Location
- 6 Friern Barnet Lane London, N11 3LX
- Coordinates: 51°36′50″N 0°09′33″W﻿ / ﻿51.6139°N 0.1592°W

Information
- Former names: North London International School
- Type: Private day school International school
- Opened: 1885
- Head of School: Chris Beddows
- Principal (Junior School): Helen Enisuoh
- Principal (Senior School): William Bowry
- Gender: Co-educational
- Age range: 2–18
- Accreditation: IBO
- Affiliations: Dwight Global
- Website: www.dwightlondon.org

= Dwight School London =

Dwight School London is an independent co-educational international school in North Finchley and Friern Barnet areas of north London, United Kingdom. The school educates children from the ages of 2-18 and consists of the senior and primary schools plus has a nursery. It offers the International Baccalaureate programme at all levels. It is part of the Dwight global family of schools which have presences in New York, Dubai, Hanoi, Shanghai, and Seoul.

==History==
The school initially developed from the Holmewood Boys' preparatory school founded in 1885 at North Finchley, which in 1985 was acquired by the Dwight Franklin Foundation and the family of the then Chancellor of the Dwight School, New York, which remains the sister school of Dwight School London.

In 1988, Holmewood merged with St Alban's School, becoming co-educational and being renamed Woodside Park Preparatory School, which in 1995 consolidated with the Friern Barnet Grammar School for Boys to form the Woodside Park School (later Woodside Park International School) for the education of pupils from the ages 4 to 18.

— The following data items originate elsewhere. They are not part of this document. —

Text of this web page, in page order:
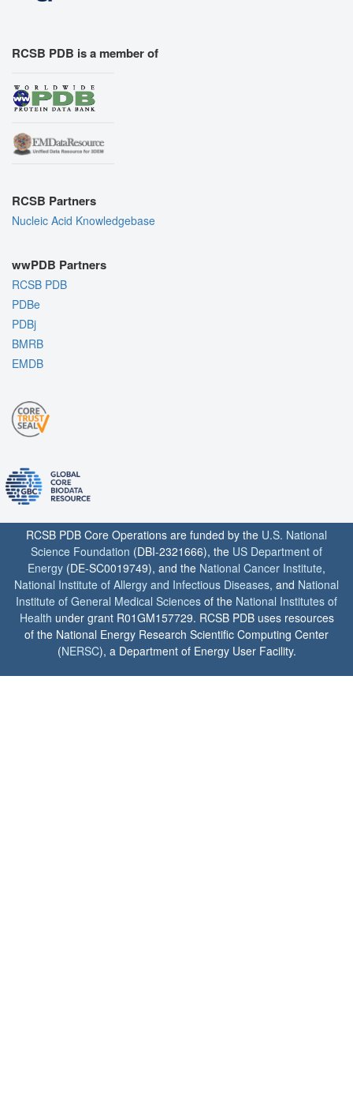
RCSB PDB is a member of
RCSB Partners
Nucleic Acid Knowledgebase
wwPDB Partners
RCSB PDB
PDBe
PDBj
BMRB
EMDB
RCSB PDB Core Operations are funded by the U.S. National
Science Foundation (DBI-2321666), the US Department of
Energy (DE-SC0019749), and the National Cancer Institute,
National Institute of Allergy and Infectious Diseases, and National
Institute of General Medical Sciences of the National Institutes of
Health under grant R01GM157729. RCSB PDB uses resources
of the National Energy Research Scientific Computing Center
(NERSC), a Department of Energy User Facility.
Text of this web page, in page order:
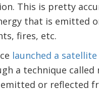
This is pretty
that is emitted
fires, etc.
launched a
a technique called
or reflected
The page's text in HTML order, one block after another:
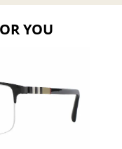
YOU
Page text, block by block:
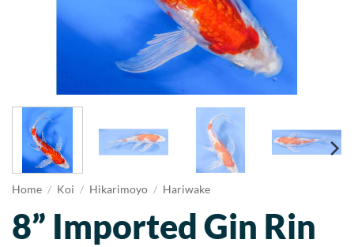
Home / Koi / Hikarimoyo / Hariwake
8” Imported Gin Rin
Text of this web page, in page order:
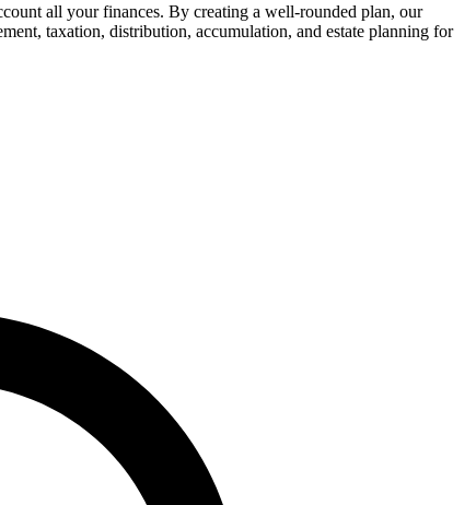
all your finances. By creating a well-rounded plan, our
taxation, distribution, accumulation, and estate planning for
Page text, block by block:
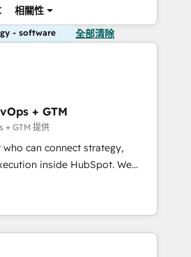
相關性
- software 全部清除
+ GTM
+ GTM 提供
can connect strategy,
inside HubSpot. We
most agencies fall short by
with technical execution to
with the right solution. As the
to hold Elite Partner
HubSpot and Clay, our
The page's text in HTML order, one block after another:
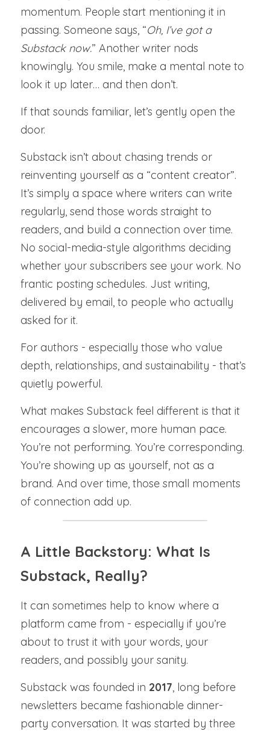
Member Directory
Member Meetings
About Our Meetings
Big Voices
Newsletter
momentum. People start mentioning it in
passing. Someone says, “Oh, I’ve got a
Substack now.” Another writer nods
knowingly. You smile, make a mental note to
look it up later… and then don’t.
If that sounds familiar, let’s gently open the
door.
Substack isn’t about chasing trends or
reinventing yourself as a “content creator”.
It’s simply a space where writers can write
regularly, send those words straight to
readers, and build a connection over time.
No social-media-style algorithms deciding
whether your subscribers see your work. No
frantic posting schedules. Just writing,
delivered by email, to people who actually
asked for it.
For authors - especially those who value
depth, relationships, and sustainability - that’s
quietly powerful.
What makes Substack feel different is that it
encourages a slower, more human pace.
You’re not performing. You’re corresponding.
You’re showing up as yourself, not as a
brand. And over time, those small moments
of connection add up.
A Little Backstory: What Is
Substack, Really?
It can sometimes help to know where a
platform came from - especially if you’re
about to trust it with your words, your
readers, and possibly your sanity.
Substack was founded in 2017, long before
newsletters became fashionable dinner-
party conversation. It was started by three
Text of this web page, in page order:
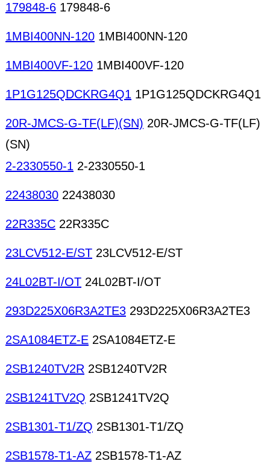
179848-6 179848-6
1MBI400NN-120 1MBI400NN-120
1MBI400VF-120 1MBI400VF-120
1P1G125QDCKRG4Q1 1P1G125QDCKRG4Q1
20R-JMCS-G-TF(LF)(SN) 20R-JMCS-G-TF(LF)
(SN)
2-2330550-1 2-2330550-1
22438030 22438030
22R335C 22R335C
23LCV512-E/ST 23LCV512-E/ST
24L02BT-I/OT 24L02BT-I/OT
293D225X06R3A2TE3 293D225X06R3A2TE3
2SA1084ETZ-E 2SA1084ETZ-E
2SB1240TV2R 2SB1240TV2R
2SB1241TV2Q 2SB1241TV2Q
2SB1301-T1/ZQ 2SB1301-T1/ZQ
2SB1578-T1-AZ 2SB1578-T1-AZ
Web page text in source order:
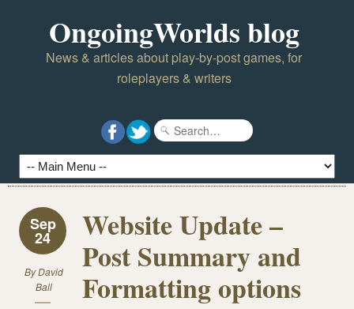
OngoingWorlds blog
News & articles about play-by-post games, for
roleplayers & writers
Sep
24
ByDavid
Ball
Website Update –
Post Summary and
Formatting options
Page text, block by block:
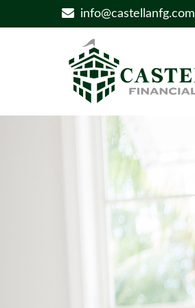
info@castellanfg.com
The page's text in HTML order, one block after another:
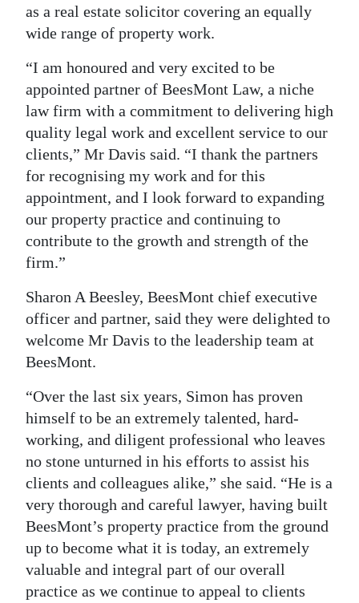
For
as a real estate solicitor covering an equally
wide range of property work.
“I am honoured and very excited to be
appointed partner of BeesMont Law, a niche
law firm with a commitment to delivering high
quality legal work and excellent service to our
clients,” Mr Davis said. “I thank the partners
for recognising my work and for this
appointment, and I look forward to expanding
our property practice and continuing to
contribute to the growth and strength of the
firm.”
Sharon A Beesley, BeesMont chief executive
officer and partner, said they were delighted to
welcome Mr Davis to the leadership team at
BeesMont.
“Over the last six years, Simon has proven
himself to be an extremely talented, hard-
working, and diligent professional who leaves
no stone unturned in his efforts to assist his
clients and colleagues alike,” she said. “He is a
very thorough and careful lawyer, having built
BeesMont’s property practice from the ground
up to become what it is today, an extremely
valuable and integral part of our overall
practice as we continue to appeal to clients
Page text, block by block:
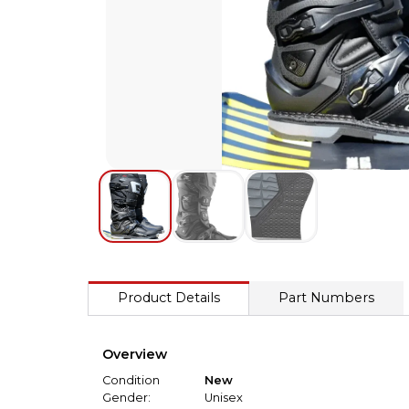
Product Details Part Numbers
Overview
Condition
New
Gender:
Unisex
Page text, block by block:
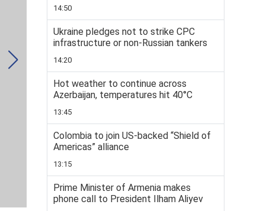
14:50
Ukraine pledges not to strike CPC
infrastructure or non-Russian tankers
14:20
Hot weather to continue across
Azerbaijan, temperatures hit 40°C
13:45
Colombia to join US-backed “Shield of
Americas” alliance
13:15
Prime Minister of Armenia makes
phone call to President Ilham Aliyev
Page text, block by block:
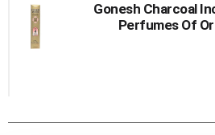
Gonesh Charcoal
Perfumes Of
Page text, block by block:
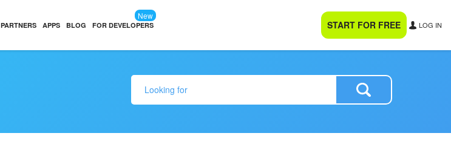
PARTNERS APPS BLOG FOR DEVELOPERS
New
START FOR FREE LOG IN
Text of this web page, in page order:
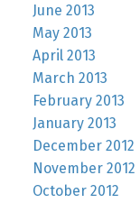
June 2013
May 2013
April 2013
March 2013
February 2013
January 2013
December 2012
November 2012
October 2012
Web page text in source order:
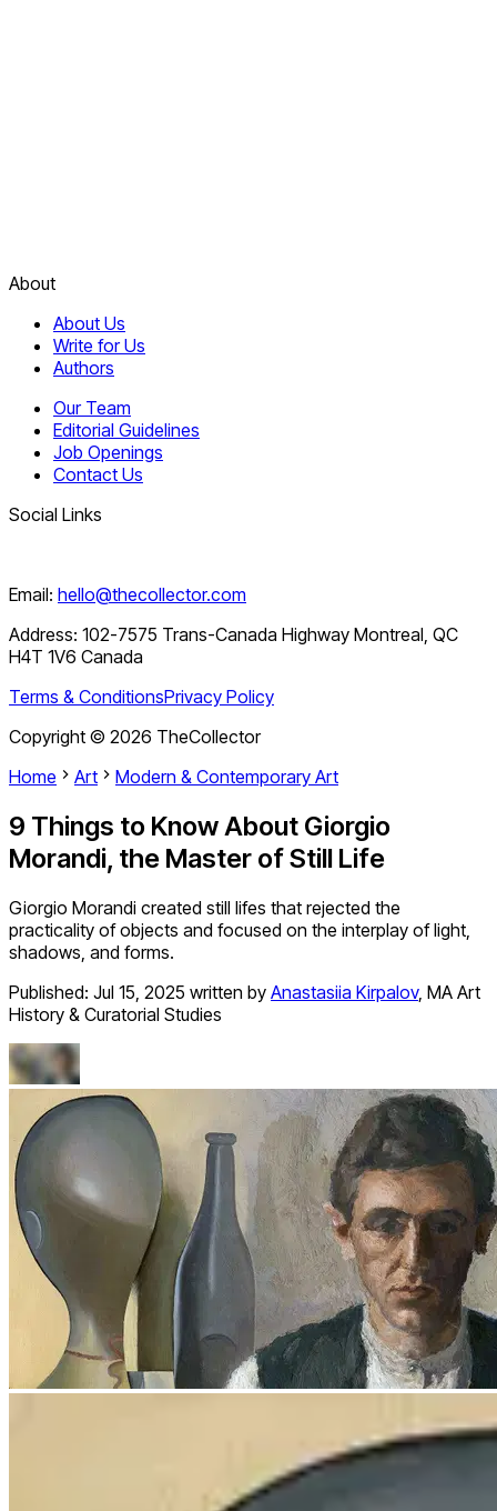
About
About Us
Write for Us
Authors
Our Team
Editorial Guidelines
Job Openings
Contact Us
Social Links
Email: hello@thecollector.com
Address: 102-7575 Trans-Canada Highway Montreal, QC
H4T 1V6 Canada
Terms & ConditionsPrivacy Policy
Copyright © 2026 TheCollector
Home
Art Modern & Contemporary Art
9 Things to Know About Giorgio
Morandi, the Master of Still Life
Giorgio Morandi created still lifes that rejected the
practicality of objects and focused on the interplay of light,
shadows, and forms.
Published: Jul 15, 2025 written by Anastasiia Kirpalov, MA Art
History & Curatorial Studies
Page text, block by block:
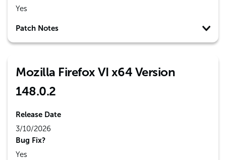
Yes
Patch Notes
Mozilla Firefox VI x64 Version
148.0.2
Release Date
3/10/2026
Bug Fix?
Yes
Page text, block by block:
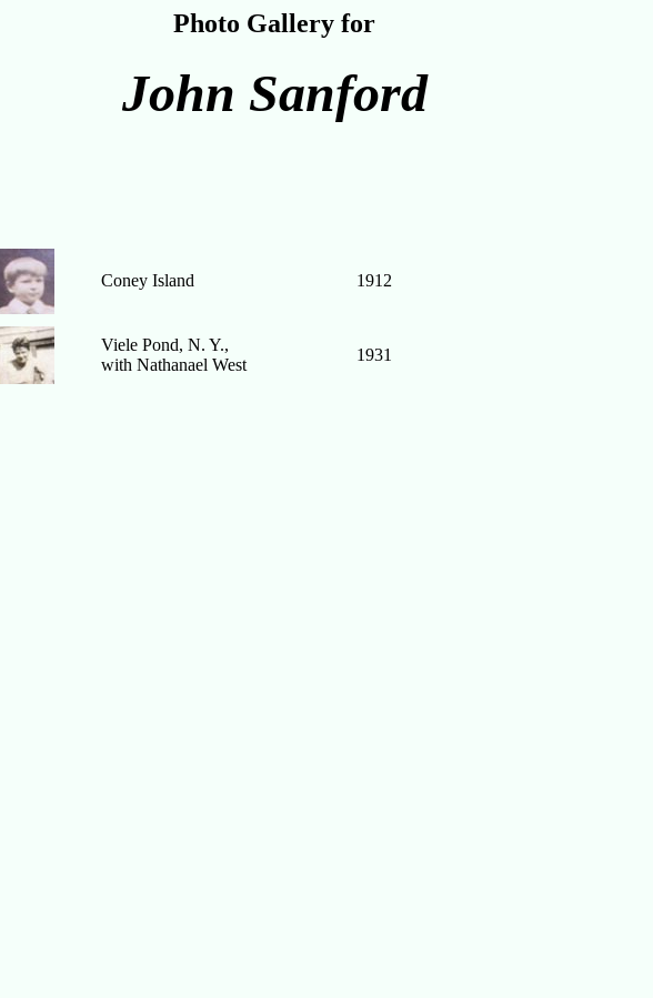
Photo Gallery for
John Sanford
Coney Island 1912
Viele Pond, N. Y.,
with Nathanael West
1931
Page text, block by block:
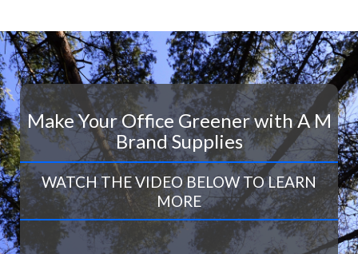
Make Your Office Greener with A M
Brand Supplies
WATCH THE VIDEO BELOW TO LEARN
MORE
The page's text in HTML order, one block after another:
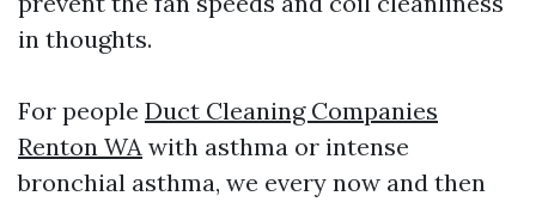
in thoughts.
For people Duct Cleaning Companies
Renton WA with asthma or intense
bronchial asthma, we every now and then
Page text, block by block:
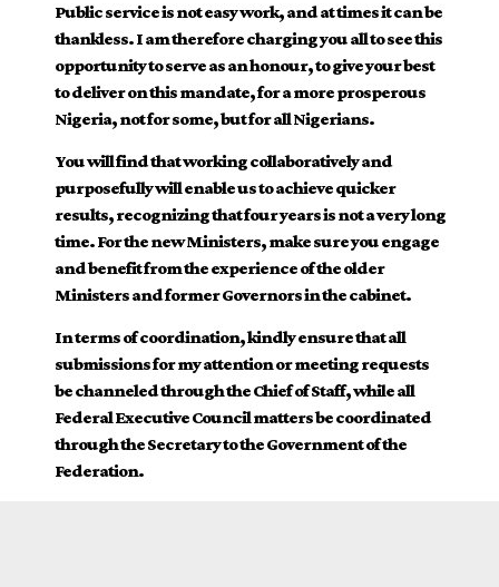
Public service is not easy work, and at times it can be
thankless. I am therefore charging you all to see this
opportunity to serve as an honour, to give your best
to deliver on this mandate, for a more prosperous
Nigeria, not for some, but for all Nigerians.
You will find that working collaboratively and
purposefully will enable us to achieve quicker
results, recognizing that four years is not a very long
time. For the new Ministers, make sure you engage
and benefit from the experience of the older
Ministers and former Governors in the cabinet.
In terms of coordination, kindly ensure that all
submissions for my attention or meeting requests
be channeled through the Chief of Staff, while all
Federal Executive Council matters be coordinated
through the Secretary to the Government of the
Federation.
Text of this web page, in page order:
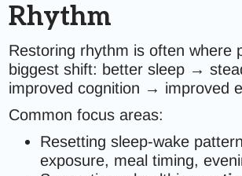
Rhythm
Restoring rhythm is often where
biggest shift: better sleep →
improved cognition → improved
Common focus areas:
Resetting sleep-wake
exposure, meal timing,
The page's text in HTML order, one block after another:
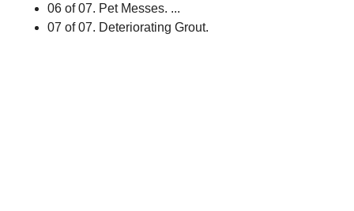
06 of 07. Pet Messes. ...
07 of 07. Deteriorating Grout.
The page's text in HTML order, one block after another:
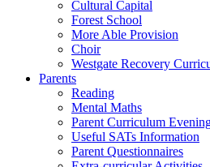
Cultural Capital
Forest School
More Able Provision
Choir
Westgate Recovery
Parents
Reading
Mental Maths
Parent Curriculum
Useful SATs Information
Parent Questionnaires
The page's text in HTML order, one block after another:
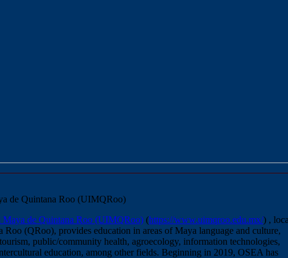
de Quintana Roo (UIMQRoo)
de Quintana Roo (UIMQRoo) (https://www.uimqroo.edu.mx/) ,
Roo (QRoo), provides education in areas of Maya language and culture,
public/community health, agroecology, information technologies,
education, among other fields. Beginning in 2019, OSEA has
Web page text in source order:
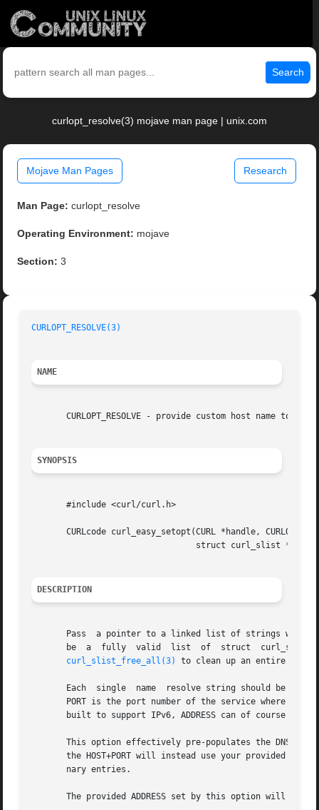
Search
curlopt_resolve(3) mojave man page | unix.com
Mojave Man Pages Research
Man Page: curlopt_resolve
Operating Environment: mojave
Section: 3
CURLOPT_RESOLVE(3)
NAME
CURLOPT_RESOLVE - provide custom host name to IP
SYNOPSIS
       #include <curl/curl.h>
CURLcode curl_easy_setopt(CURL *handle,
DESCRIPTION
Pass  a pointer to a linked list of strings with
be  a  fully  valid  list  of  struct
curl_slist_free_all(3)
to clean up an entire list.
Each  single  name  resolve string should be
PORT is the port number of the service where
built to support IPv6, ADDRESS can of course be
This option effectively pre-populates the DNS
the HOST+PORT will instead use your provided
       nary entries.
The provided ADDRESS set by this option will be
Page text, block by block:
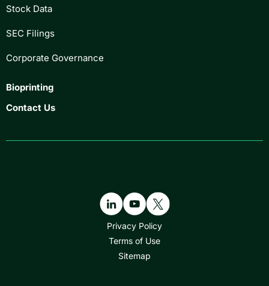
Stock Data
SEC Filings
Corporate Governance
Bioprinting
Contact Us
Privacy Policy
Terms of Use
Sitemap
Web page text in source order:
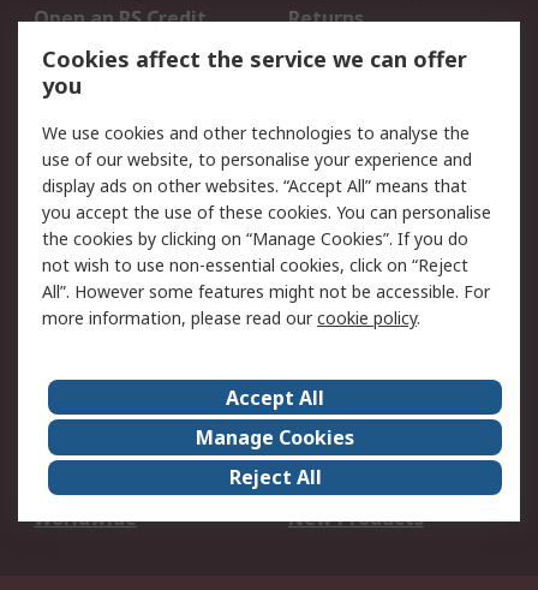
Open an RS Credit
Account
Returns
Scheduled Orders
Legal
Cookie Policy
Email Security
Privacy Policy -
Updated
Website Terms
Terms and Conditions
of Sale
About Us
Careers
Corporate Group
Events
ESG
Our Certifications
Worldwide
New Products
Cookies affect the service we can offer
you
We use cookies and other technologies to analyse the
use of our website, to personalise your experience and
display ads on other websites. “Accept All” means that
you accept the use of these cookies. You can personalise
the cookies by clicking on “Manage Cookies”. If you do
not wish to use non-essential cookies, click on “Reject
All”. However some features might not be accessible. For
more information, please read ourcookie policy.
Accept All
Manage Cookies
Reject All
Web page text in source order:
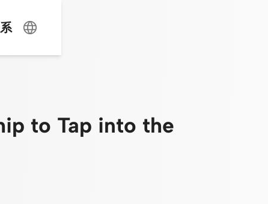
to Tap into the

In December 1995, the senior department was accredited by the International Baccalaureate Organisation to teach the IB Diploma Programme; in 2003, to teach the IB Middle Years Programme, and the following year the junior department the IB Primary Years Programme. Consequently, the school became one of only a handful of British establishments to deliver the full range of IB teaching programmes for pupils aged 3 to 19.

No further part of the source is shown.